You can't reason with the Voice of Unreason...


« Reply #8 on: June 22, 2015, 05:35:24 PM »

My ex made explicit death threats before and after I called the police.  She even grabbed the handset and hung up my 911 call.  I think I was almost carted off, but my preschooler shrieked and clung even tighter to me when they instructed me to hand him over to his mother and "step away" and so they just said "work it out" and left.  What kid won't go to his mother?  Ever since I've said he saved me that day.  Once I downloaded the recording when she was elsewhere, I called and had them come back.  The recording was used in court, she even admitted threatening me.  However the judge said there was no weapon in her hands, was not an "imminent" threat per case law and so found her not guilty.  So I asked my lawyer if she has the right now to make death threats with impunity as long as her hands are empty?

I think he made that ruling because (1) she wasn't a repeat offender, it was her first time and (2) of course she was female.  How could a man be a victim?  The case law was of another case where a guy came home drunk and told his wife that if he had a gun he's shoot her.  Well, he didn't have a gun and so she couldn't get a conviction.  Even my ADA remarked that my case wasn't the same as that 'conditional threat' referenced in case law.

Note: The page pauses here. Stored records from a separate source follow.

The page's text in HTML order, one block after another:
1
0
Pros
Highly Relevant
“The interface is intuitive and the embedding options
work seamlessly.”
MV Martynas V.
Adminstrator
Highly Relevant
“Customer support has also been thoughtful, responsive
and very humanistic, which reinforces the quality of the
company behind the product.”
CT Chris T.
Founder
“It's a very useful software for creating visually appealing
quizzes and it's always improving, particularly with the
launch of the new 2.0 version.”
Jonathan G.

What I failed to include in the post above was that she destroyed the phone by throwing in my direction but hitting the wall.  She was actually obstructing my contact to emergency services.  Court totally ignored that, though I've heard in some jurisdictions it is a huge no-no, both obstructing a 911 call or destruction of property?  Wasn't even addressed in my case.  I figure I was the wrong gender and it was her first offense brought to the court's attention.  But I knew that if I'd done what she had done then I wouldn't have gotten off so easily.

So in your case, when you're back in court again, can you emphasize that (1) it was a first time, you are not a revolving door perp, (2) it was a one-time incident that won't happen again, with the disclaimer that you can't stop her from making more largely unsubstantiated, blaming or trapping allegations and (3) there was one small kernel of potential basis and the rest was exaggeration, invention or perception?

One more point to make.  Assure the court that whatever it concluded happened, it won't happen again, that you're not going to be back again and again for something like this.  State that back then you were in a relationship with her but you have ended it and so with distance henceforth this incident won't happen again.

Are letters of support accepted in your court?  In my country letters and affidavits mean little or nothing, my lawyer said he always objects and is sustained since he can't cross-examine a piece of paper.  Ask your attorney if it would be better to have people come in person rather than send letters.